══ GIVEN INFORMATION ══

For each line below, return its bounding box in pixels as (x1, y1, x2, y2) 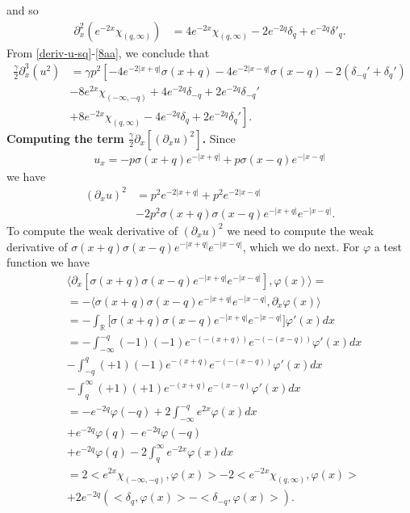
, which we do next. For (242, 238, 360, 254)
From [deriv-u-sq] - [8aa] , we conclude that (6, 44, 210, 61)
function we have (6, 254, 90, 271)
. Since (202, 129, 236, 146)
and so (6, 2, 39, 18)
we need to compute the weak (227, 221, 374, 238)
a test (374, 238, 402, 254)
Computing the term (6, 129, 124, 146)
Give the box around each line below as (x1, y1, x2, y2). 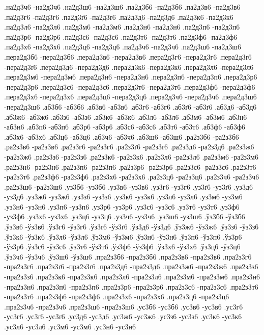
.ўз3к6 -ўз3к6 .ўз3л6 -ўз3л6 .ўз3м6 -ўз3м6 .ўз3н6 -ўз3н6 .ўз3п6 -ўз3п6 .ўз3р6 (4, 231, 242, 242)
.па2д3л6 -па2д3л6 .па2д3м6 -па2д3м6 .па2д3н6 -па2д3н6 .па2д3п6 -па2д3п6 (4, 21, 240, 32)
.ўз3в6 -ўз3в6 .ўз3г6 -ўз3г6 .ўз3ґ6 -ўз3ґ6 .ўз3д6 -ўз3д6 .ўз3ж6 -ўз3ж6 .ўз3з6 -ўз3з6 (4, 221, 259, 232)
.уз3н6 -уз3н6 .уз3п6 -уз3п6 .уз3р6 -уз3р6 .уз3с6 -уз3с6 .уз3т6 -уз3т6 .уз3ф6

═══

### WHAT YOU WILL DO
Word for word, set down every record, keeping the images out.

### RESPONSE TO THE TASK
For each line below, return its bounding box in pixels as (x1, y1, x2, y2) 
, which we do next. For (242, 238, 360, 254)
From [deriv-u-sq] - [8aa] , we conclude that (6, 44, 210, 61)
function we have (6, 254, 90, 271)
. Since (202, 129, 236, 146)
and so (6, 2, 39, 18)
we need to compute the weak (227, 221, 374, 238)
a test (374, 238, 402, 254)
Computing the term (6, 129, 124, 146)
Give the box around each line below as (x1, y1, x2, y2). 
.ўз3к6 -ўз3к6 .ўз3л6 -ўз3л6 .ўз3м6 -ўз3м6 .ўз3н6 -ўз3н6 .ўз3п6 -ўз3п6 .ўз3р6 (4, 231, 242, 242)
.па2д3л6 -па2д3л6 .па2д3м6 -па2д3м6 .па2д3н6 -па2д3н6 .па2д3п6 -па2д3п6 (4, 21, 240, 32)
.ўз3в6 -ўз3в6 .ўз3г6 -ўз3г6 .ўз3ґ6 -ўз3ґ6 .ўз3д6 -ўз3д6 .ўз3ж6 -ўз3ж6 .ўз3з6 -ўз3з6 (4, 221, 259, 232)
.уз3н6 -уз3н6 .уз3п6 -уз3п6 .уз3р6 -уз3р6 .уз3с6 -уз3с6 .уз3т6 -уз3т6 .уз3ф6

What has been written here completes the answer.